В этом нет ничего необычного. На самом деле, я думаю, это остается скорее правилом, чем исключением. Это заставляет меня восхищаться бесчеловечной организационной парадигмой, которая продолжает преобладать. Это также заставляет меня удивляться тому, как так много людей продолжают выбирать эту парадигму. Это заставляет меня пренебрежительно смеяться над предполагаемым вновь обретенным вниманием к психическому здоровью на рабочем месте с таким количеством разговоров о дополнительных выходных, более гибкой работе, доступе к йоге и тому подобном. Не поймите меня неправильно, для них может быть место, но пока сохраняется фундаментальная модель, которая просто не способствует благополучию сотрудников, эти вещи будут в лучшем случае лишь крошечными лейкопластырями. Мой вывод таков: если на ваше психическое (или физическое) здоровье НЕ оказывает негативного влияния ваш опыт организационной жизни, Я БОЛЬШЕ, а не меньше беспокоюсь о вас, к чему вы стали нечувствительны и, в более общем смысле, кем вы могли стать! И давайте проясним — это не только деловой мир. NHS, вероятно, является одной из самых известных сломанных систем в Великобритании. В благотворительном и гуманитарном секторах есть работники, которые стоят на коленях. Это повсюду. Мир наводнен сломанными организационными системами, которые перерабатывают ущерб для своих сотрудников, а в случае более крупных конгломератов — для всего мира.

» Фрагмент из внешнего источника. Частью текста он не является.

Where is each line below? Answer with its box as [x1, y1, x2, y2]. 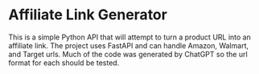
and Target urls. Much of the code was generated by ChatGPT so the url [8, 49, 248, 59]
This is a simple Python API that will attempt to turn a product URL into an [8, 32, 251, 42]
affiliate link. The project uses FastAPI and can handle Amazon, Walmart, [8, 40, 249, 50]
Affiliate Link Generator [8, 6, 167, 24]
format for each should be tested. [8, 58, 120, 68]
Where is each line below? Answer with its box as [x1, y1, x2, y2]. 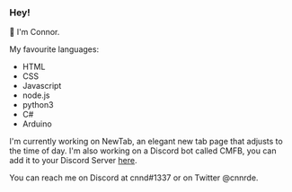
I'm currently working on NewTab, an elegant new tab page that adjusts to [9, 136, 283, 147]
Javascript [22, 81, 62, 92]
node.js [22, 90, 51, 100]
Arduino [22, 118, 52, 129]
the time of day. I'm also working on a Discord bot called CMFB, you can [9, 145, 277, 156]
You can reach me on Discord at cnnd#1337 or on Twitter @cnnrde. [9, 172, 259, 183]
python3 [22, 100, 54, 110]
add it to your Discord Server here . [9, 155, 137, 166]
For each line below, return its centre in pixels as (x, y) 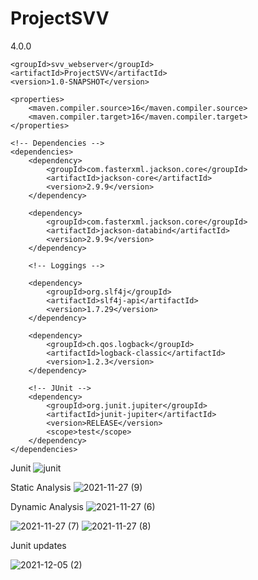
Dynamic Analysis (47, 506)
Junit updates (38, 545)
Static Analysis (41, 487)
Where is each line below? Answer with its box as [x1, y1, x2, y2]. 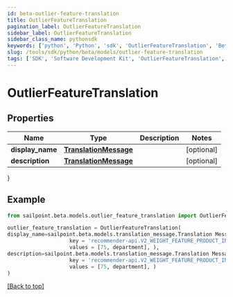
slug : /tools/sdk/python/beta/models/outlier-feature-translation [7, 49, 203, 56]
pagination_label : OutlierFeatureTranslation [7, 23, 141, 30]
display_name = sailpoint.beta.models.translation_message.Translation [7, 231, 213, 238]
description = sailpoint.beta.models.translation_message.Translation [7, 250, 209, 257]
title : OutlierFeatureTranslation [7, 17, 107, 24]
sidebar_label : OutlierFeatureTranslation [7, 29, 132, 37]
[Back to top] [7, 282, 44, 291]
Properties [7, 112, 54, 125]
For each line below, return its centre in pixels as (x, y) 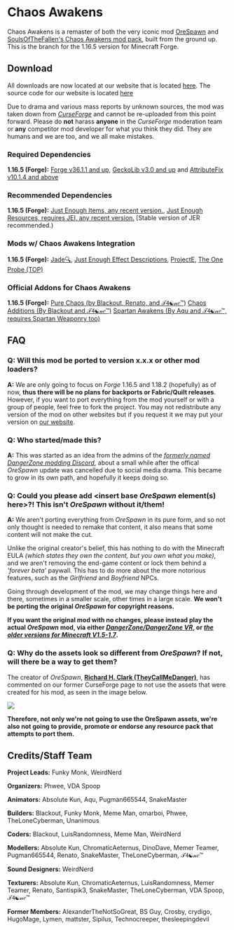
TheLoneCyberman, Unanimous (53, 821)
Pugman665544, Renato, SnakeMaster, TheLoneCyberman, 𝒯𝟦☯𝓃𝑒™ (105, 855)
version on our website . (41, 422)
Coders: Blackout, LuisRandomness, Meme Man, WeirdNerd (94, 834)
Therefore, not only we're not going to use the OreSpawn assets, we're (112, 718)
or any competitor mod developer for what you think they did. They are (110, 129)
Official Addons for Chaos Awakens (69, 287)
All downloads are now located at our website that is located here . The (109, 86)
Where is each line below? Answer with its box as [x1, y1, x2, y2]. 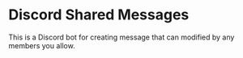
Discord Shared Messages [8, 6, 190, 24]
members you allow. [8, 40, 75, 50]
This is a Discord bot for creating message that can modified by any [8, 32, 235, 42]
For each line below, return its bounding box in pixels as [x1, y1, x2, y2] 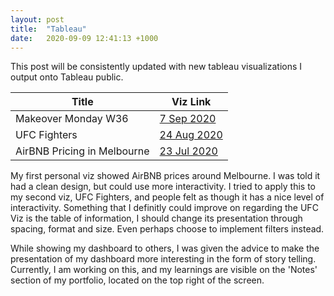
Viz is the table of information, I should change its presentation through [10, 212, 303, 225]
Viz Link [171, 95, 212, 109]
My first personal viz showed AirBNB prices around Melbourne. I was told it [10, 170, 321, 182]
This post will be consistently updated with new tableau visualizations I [10, 61, 303, 73]
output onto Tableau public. [10, 71, 124, 83]
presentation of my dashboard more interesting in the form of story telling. [10, 253, 317, 265]
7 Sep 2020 [159, 112, 217, 126]
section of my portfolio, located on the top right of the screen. [10, 274, 265, 286]
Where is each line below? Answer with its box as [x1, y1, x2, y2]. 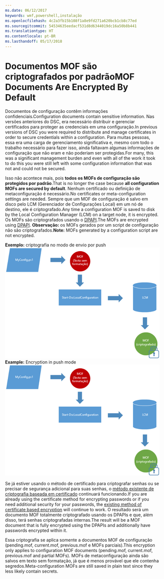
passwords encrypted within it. [5, 527, 68, 533]
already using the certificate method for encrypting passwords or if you [5, 496, 149, 502]
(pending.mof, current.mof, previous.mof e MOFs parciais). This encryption [5, 542, 155, 548]
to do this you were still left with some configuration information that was [5, 160, 152, 166]
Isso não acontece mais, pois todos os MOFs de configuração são [5, 175, 140, 181]
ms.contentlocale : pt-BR [5, 34, 56, 39]
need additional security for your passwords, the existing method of [5, 501, 142, 507]
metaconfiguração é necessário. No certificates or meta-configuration [5, 190, 146, 196]
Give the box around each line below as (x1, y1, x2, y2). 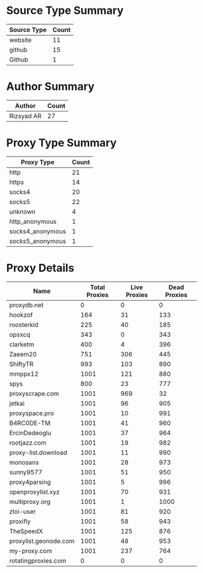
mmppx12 (9, 370, 39, 378)
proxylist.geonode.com (9, 537, 75, 545)
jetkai (9, 399, 25, 407)
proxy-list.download (9, 448, 68, 457)
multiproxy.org (9, 497, 51, 506)
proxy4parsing (9, 477, 51, 486)
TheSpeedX (9, 527, 43, 535)
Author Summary (6, 80, 95, 94)
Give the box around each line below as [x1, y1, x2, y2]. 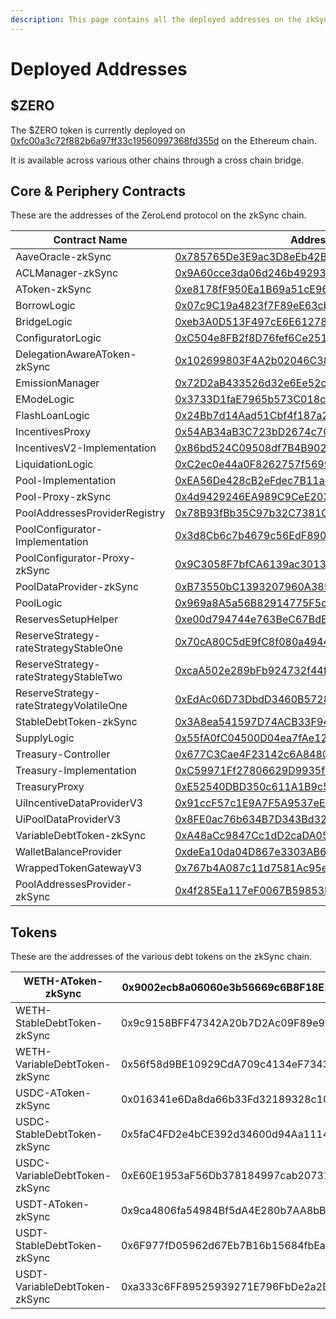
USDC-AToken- [15, 1086, 92, 1100]
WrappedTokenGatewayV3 [15, 861, 143, 875]
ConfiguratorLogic [15, 331, 102, 345]
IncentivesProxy [15, 425, 92, 439]
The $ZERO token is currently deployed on [10, 124, 186, 136]
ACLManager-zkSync [15, 266, 119, 280]
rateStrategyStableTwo [15, 670, 123, 684]
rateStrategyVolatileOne [15, 699, 128, 713]
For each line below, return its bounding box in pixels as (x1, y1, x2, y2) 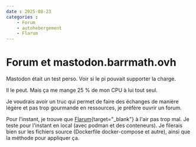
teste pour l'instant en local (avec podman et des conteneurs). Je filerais (6, 122, 183, 129)
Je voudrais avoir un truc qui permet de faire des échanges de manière (6, 98, 179, 105)
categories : (6, 14, 38, 20)
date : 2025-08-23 (6, 8, 51, 15)
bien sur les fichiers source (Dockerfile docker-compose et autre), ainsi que (6, 128, 191, 135)
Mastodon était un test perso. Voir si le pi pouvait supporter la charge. (6, 75, 176, 82)
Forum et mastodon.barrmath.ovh (6, 56, 177, 69)
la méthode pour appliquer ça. (6, 135, 80, 142)
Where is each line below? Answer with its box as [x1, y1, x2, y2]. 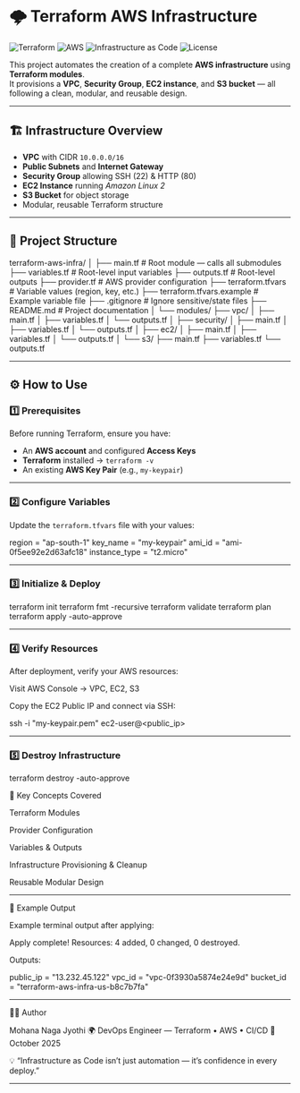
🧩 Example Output [9, 902, 76, 913]
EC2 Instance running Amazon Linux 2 [21, 180, 165, 191]
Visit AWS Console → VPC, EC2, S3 [9, 683, 140, 694]
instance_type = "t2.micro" [88, 546, 188, 557]
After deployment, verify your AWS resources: [9, 666, 179, 677]
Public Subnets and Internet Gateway [21, 161, 164, 172]
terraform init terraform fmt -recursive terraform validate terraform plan [9, 601, 272, 612]
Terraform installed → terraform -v [21, 455, 154, 465]
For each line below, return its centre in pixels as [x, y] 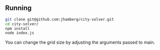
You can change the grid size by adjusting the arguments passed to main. [80, 42]
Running [19, 8]
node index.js [20, 33]
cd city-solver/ [22, 24]
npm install [17, 28]
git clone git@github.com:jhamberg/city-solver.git [59, 19]
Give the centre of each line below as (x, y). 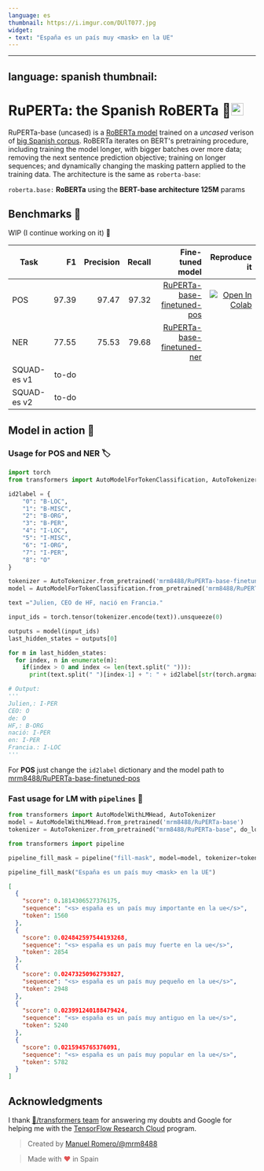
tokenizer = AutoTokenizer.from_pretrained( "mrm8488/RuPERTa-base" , (123, 829)
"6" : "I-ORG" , (45, 545)
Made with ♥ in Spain (63, 1158)
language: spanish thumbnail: (83, 77)
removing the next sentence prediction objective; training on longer (117, 157)
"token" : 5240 (45, 1025)
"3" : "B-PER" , (45, 523)
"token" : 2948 (45, 988)
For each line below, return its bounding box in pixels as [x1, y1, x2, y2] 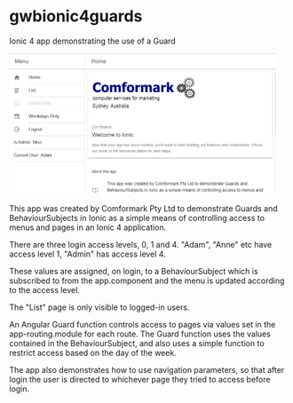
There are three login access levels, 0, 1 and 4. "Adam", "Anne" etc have [9, 239, 273, 249]
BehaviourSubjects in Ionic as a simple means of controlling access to [9, 212, 265, 223]
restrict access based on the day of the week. [9, 347, 178, 358]
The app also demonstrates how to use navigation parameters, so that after [9, 364, 285, 375]
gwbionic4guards [9, 6, 143, 27]
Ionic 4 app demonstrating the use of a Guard [9, 36, 176, 46]
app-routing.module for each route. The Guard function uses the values [9, 328, 271, 339]
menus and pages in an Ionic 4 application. [9, 222, 167, 233]
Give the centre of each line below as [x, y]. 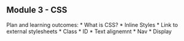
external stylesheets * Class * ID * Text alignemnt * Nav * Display [89, 31]
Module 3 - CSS [37, 10]
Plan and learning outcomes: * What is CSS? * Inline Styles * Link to [92, 24]
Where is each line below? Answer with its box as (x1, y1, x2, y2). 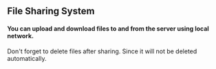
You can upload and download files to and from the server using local (7, 24, 210, 33)
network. (7, 31, 34, 40)
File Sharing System (7, 5, 95, 17)
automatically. (7, 54, 47, 62)
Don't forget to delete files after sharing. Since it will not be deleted (7, 47, 197, 55)
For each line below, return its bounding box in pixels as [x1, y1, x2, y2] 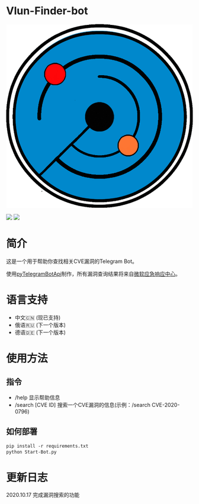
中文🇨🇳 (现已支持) [14, 314, 61, 321]
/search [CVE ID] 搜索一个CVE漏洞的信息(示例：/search [14, 401, 151, 408]
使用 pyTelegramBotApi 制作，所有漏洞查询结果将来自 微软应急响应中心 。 [6, 270, 181, 277]
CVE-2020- [152, 401, 180, 408]
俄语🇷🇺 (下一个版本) [14, 321, 66, 328]
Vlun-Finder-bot [6, 4, 88, 18]
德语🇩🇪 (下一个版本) [14, 329, 66, 336]
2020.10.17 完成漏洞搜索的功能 [6, 492, 80, 499]
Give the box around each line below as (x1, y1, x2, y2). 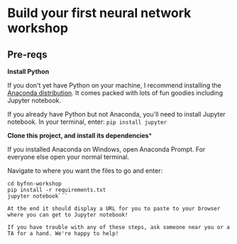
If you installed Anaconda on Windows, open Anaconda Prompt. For (7, 145, 206, 154)
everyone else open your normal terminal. (7, 153, 130, 161)
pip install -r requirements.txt (7, 186, 106, 193)
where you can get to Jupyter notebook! (7, 211, 129, 218)
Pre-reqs (7, 48, 48, 60)
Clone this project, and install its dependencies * (7, 132, 153, 139)
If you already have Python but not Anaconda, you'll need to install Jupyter (7, 110, 226, 118)
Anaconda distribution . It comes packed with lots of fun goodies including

Моя руководящая работа заключается в том, чтобы помогать людям руководить и работать хорошо. Речь идет о том, чтобы помочь лидерам высвободить свою творческую энергию как силу добра в своих организациях. Речь идет о том, чтобы помочь командам укрепить отношения друг с другом, которые обеспечивают платформу для диалога, решения сложных проблем и инновационного мышления. Речь идет о том, чтобы помочь людям вести трудные разговоры, чтобы можно было найти новые, творческие, более конструктивные начинания. И это действительно, очень тяжелая работа. Тем, кто находится внутри, трудно найти «присутствие и сосредоточенность» (как недавно сказал мне один клиент), необходимые для такого рода разговора (а не разговора о колесе хомяка о следующем сроке). Людям трудно найти энергию, чтобы заняться поиском другого пути, когда они поглощены текущим путем. И иногда, признаюсь,

Иногда я распознаю в себе искушение уйти от «такого рода работы» и сосредоточить свои усилия на более легкой работе, где есть больший аппетит и способность к изменениям, большая возможность влиять на фундаментальные силы, которые действуют. Но потом я полагаю, что это равносильно сдаче. И это тоже не кажется правильным, отчасти из-за миллионов людей, которые работают в этих других системах, и отчасти потому, что миру нужны эти организации, чтобы найти лучший путь. Я полагаю, это что-то вроде того, что требует от меня лидерство.

И поэтому я обнаруживаю, что выбираю радикальный акт надежды; надеяться, что могут быть изменения; надеемся, что мы способны осуществить это; надеюсь, что вместе мы сможем найти лучший способ. И надежда кажется радикальным актом, когда кажется, что все окружающие системы ломаются или уже сломаны. Но без надежды, что еще есть? Способность надеяться (если не верить) и вдохновлять на это других, безусловно, является одним из важнейших условий для лидеров в наши дни.

И поэтому мне интересно, как ваша способность надеяться поживает в сегодняшнем мире. Интересно, что держит его в огне. Интересно, как вы поддерживаете огонь (или мерцание) надежды внутри себя. Одна вещь, которая работает для меня, — это сохранение моих отношений с красотой, которая наполняет меня, поднимает настроение и вдохновляет. Я делаю это двумя способами; первый — через творчество и искусство — мое собственное и чужое, будь то музыка, живопись, писательство или поэзия. Другой — через обращение моего внимания к миру природы; восход солнца, краски осени, мощь океана, размах неба с вершины Примроуз-Хилл.

Надежда и красота, красота и надежда! Пусть они процветают! Пусть они нас поддержат! Пусть они подпитывают наши усилия продолжать попытки! Пусть они продолжат помогать мне идти по Неоновому Пути.